Thermal conductivity of the measured bilayer h-BN.

(a) Thermal conductivity with respect to temperature. The diamonds, pentagons, squares and triangles represent thermal conductivity of single layer h-BN (theory)¹⁵, high-quality bulk h-BN (experiment)¹⁴, 11-layers suspended h-BN and 5-layers suspended h-BN (experiment)⁴, respectively. (b) Layer-dependent thermal conductivity. The left diagonal and right diagonal represent thermal conductivity of high-quality¹⁴ and low-quality²⁸ bulk h-BN (experiment), respectively.

Nevertheless, the obtained thermal conductivity is larger than that in 5-layer and 11-layer exfoliated h-BN measured by modified prepatterned microstructure method (Fig. 3a) and that in 9-layer CVD h-BN measured by Raman method, suggesting that sample prepared by dry-transfer method holds cleaner surfaces and superior sample quality when comparing to that prepared by PMMA-mediated transfer method^4,6,18.

Discussion

Thickness-dependent behavior on basal-plane thermal conductivity of 2D materials is an important topic in thermal transport properties in low dimensional materials and gained intense attractions in last decade. Both theory and experiment suggested that basal-plane thermal conductivity in clean few-layer graphene decreases with increasing layers due to the enhancement of phonon scattering between layers^30,31,32,33. On the other hand, the question on thickness-dependent basal-plane thermal conductivity in MoS₂ is still under debate^34,35, as MoS₂ has much stronger bond between different layers. Due to the geometric similarity, few-layer h-BN has been suggested to have the same thickness dependence similar to graphene¹⁶, yet not observed experimentally. Figure 3b shows the thermal conductivity with respect to layers. At T = 300 K, the observed thermal conductivity is larger than that in bulk h-BN but smaller than that in single layer h-BN by theoretical calculation, indicating a thickness-dependent thermal conductivity in few-layer h-BN.

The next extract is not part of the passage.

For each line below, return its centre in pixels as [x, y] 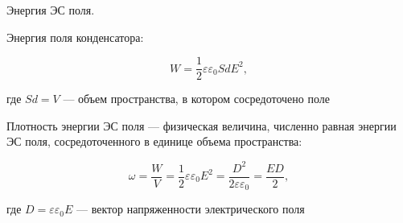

It is importing to note that thermal conductivity of supported or encased few-layer graphene and h-BN decrease with decreased thickness with the value below that of its bulk counterpart³⁶. These two different trends with respect to thickness is understandable as the interaction between graphene (h-BN) and substrate materials can also enhance the phonon scatterings in the graphene (h-BN) layers. Interestingly, the polymer residues on graphene (h-BN) surfaces can also increase the phonon scattering, resulting in opposite trend of the thickness-dependent thermal conductivity. In Fig. 3b, the previously measured thermal conductivity in 5-layer and 11-layer h-BN with PMMA residue has lower value than that in bulk h-BN. It is worth noting that directly comparison of the results from this study and reference 4 is unfair due to the length-dependent thermal conductivity in two-dimensional materials, which has been predicted theoretically^{33,37,38,39,40} and later confirmed by experiment². However, when comparing the result of sample in this study (with length of 3 μm and width of 3.3 μm) and that of 12-layers sample in reference 4 (with length of 3 μm and width of 9 μm), the thermal conductivity in former sample is much larger than that in latter sample with polymer residues on surface, no mention about the slightly width dependent^2,40. This result provides further evidence that the sample prepared by dry-transfer method has much cleaner surfaces than that obtained by PMMA-mediated method.

In summary, we observed a thickness-dependent thermal conductivity in bilayer h-BN with the room temperature value reach as high as 484 Wm⁻¹K⁻¹(+141 Wm⁻¹K⁻¹/−24 Wm⁻¹K⁻¹), exceeding that in bulk h-BN. Our thermal conduction measurement indicates that the PMMA-free dry-transfer method preserves relatively higher sample quality with less residues on surfaces, providing a brand-new and reliable technique for transferring 2D materials onto suspended prepatterned microstructures suitable for thermal measurements.